In chemistry, Significant figures are the digits of value which carry meaning towards the resolution of the measurement. They are also called significant digits in chemistry.

### Significant Digits

Number of digits in a figure that expresses the precision of measurement instead of its magnitude are called significant digits.

- The easiest method to determine significant digits is done by first determining whether or not a number has a decimal point. This rule is known as the Atlantic-Pacific Rule. The rule states that if a decimal point is Absent, then the zeroes on the Atlantic/right side are insignificant. If a decimal point is present, then the zeroes on the Pacific/left side are insignificant.
- Significant figures are any non-zero digits or trapped zeros. They do not include leading or trailing zeros.
- When going between decimal and scientific notation, maintain the same number of significant figures.
- The final answer in a multiplication or division problem should contain the same number of significant figures as the original number with the fewest significant figures.
- In addition and subtraction, the final answer should contain the same number of decimal places as the original number with the fewest number of decimal places.
- Significant figures of a number in positional notation are digits in the number that are reliable and absolutely necessary to indicate the quantity of something. Suppose a number expressing the result of measurement of something (e.g., length, pressure, volume, or mass) has more digits than the digits allowed by the measurement resolution. In that case, only the digits allowed by the measurement resolution are reliable. So only these can be significant figures.

#### For Examples

- If a length measurement gives 114.8 mm while the smallest interval between marks on the ruler used in the measurement is 1 mm, then the first three digits (1, 1, and 4, and these show 114 mm) are only reliable, so can be significant figures. There is uncertainty in the last digit (8, to add 0.8 mm). But it is also considered a significant figure since digits that are uncertain but reliable are considered significant figures.
- Another example is a volume measurement of 2.98 L with the uncertainty of ± 0.05 L. The actual volume is somewhere between 2.93 L and 3.03 L. Even if all three digits are not certain (e.g., the actual volume can be 2.94 L but also can be 3.02 L.) b ut reliable as these indicate to the actual volume with the acceptable uncertainty. So, these are significant figures.

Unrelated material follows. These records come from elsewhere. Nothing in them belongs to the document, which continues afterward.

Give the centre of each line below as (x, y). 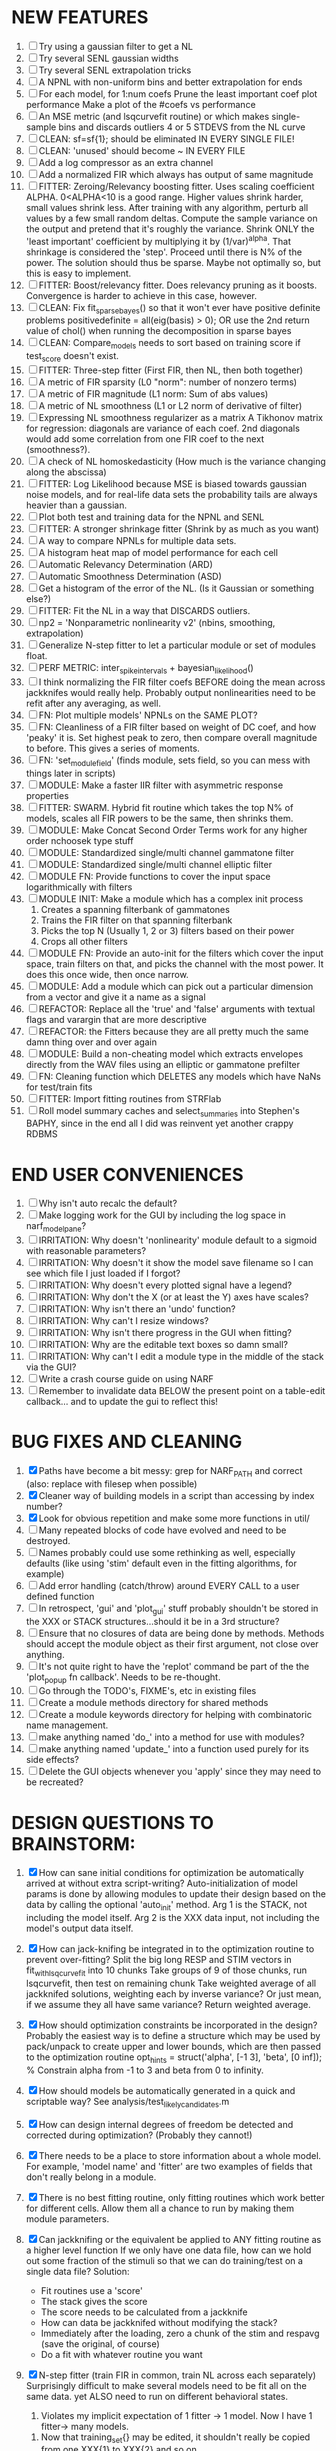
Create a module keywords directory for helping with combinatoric (175, 1715)
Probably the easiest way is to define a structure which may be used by (173, 2035)
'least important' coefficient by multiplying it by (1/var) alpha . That (158, 240)
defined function (60, 1596)
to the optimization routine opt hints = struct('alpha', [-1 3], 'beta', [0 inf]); (174, 2058)
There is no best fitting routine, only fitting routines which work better (181, 2197)
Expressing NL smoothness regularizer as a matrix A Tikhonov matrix (181, 417)
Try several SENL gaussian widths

## Examples of Significant Figures

Some examples of significant figures are-

- 4308 – 4 is a significant figure in this number
- 40.05 – 4 is a significant figure in this number
- 470,000 – 2 is a significant figure in this number
- 4.00 – 3 is a significant figure in this number
- 0.00500 – 3 is a significant figure in this number

## Digits which are not the Significant Figure

- All leading zeros.

**For example**, 013 kg has two significant figures, 1 and 3, and the leading zero is not significant. Since it is not necessary to indicate the mass; 013 kg = 13 kg so 0 is not necessary.

Also, 0.056 m has two insignificant leading zeros since 0.056 m = 56 mm so the leading zeros are not absolutely necessary to indicate the length.

- Trailing zeros when they are merely placeholders.

**For example**, the trailing zeros in 1500 m as a length measurement are not significant if they are just placeholders for ones and tens places as the measurement resolution is 100 m. In this case, 1500 m means the length to measure is close to 1500 m rather than saying that the length is exactly 1500 m.

- Spurious digits, introduced by calculations resulting in a number with greater precision. Then the precision of the used data in the calculations or in a measurement reported to a greater precision than the measurement resolution.

## Rules of Significant Figures

There are some rules to determine the significant figure

### 1. Rules For Determining If a Number Is Significant or Not

- All non-zero digits are considered significant. For example, 91 has two significant figures (9 and 1), while 123.45 has five signific ant figures (1, 2, 3,4, and 5).
- Zeros appearing between two non-zero digits (trapped zeros) are significant. Example: 101.12 has five significant figures: 1, 0, 1, 1, and 2.
- Leading zeros (zeros before non-zero numbers) are not significant. For example, 0.00052 has two significant figures: 5 and 2.
- Trailing zeros (zeros after non-zero numbers) in a number without a decimal are generally not significant (see below for more details). For example, 400 has only one significant figure (4). The trailing zeros do not count as significant.
- Trailing zeros in a number containing a decimal point are significant.
**For example**, 12.2300 has six significant figures: 1, 2 , 2, 3, 0, and 0. The number 0.000122300 still has only six significant figures (the zeros before the 1 are not significant). In addition, 120.00 h as five significant figures since it has three trailing zeros. This convention clarifies the precision of such numbers.**For example**, if a measurement tha t is precise to four decimal places (0.0001) is given as 12.23, then the measurement might be understood as having only two decimal places of prec ision available. Stating the result as 12.2300 makes it clear that the measurement is precise to four decimal places (in this case, six significant figures). - The number 0 has one significant figure. Therefore, any zeros after the decimal point are also significant. Example: 0.00 has three significant figures.
- Any numbers in scientific notation are considered significant. For example, 4.300 x 10 -4 has 4 significant figure.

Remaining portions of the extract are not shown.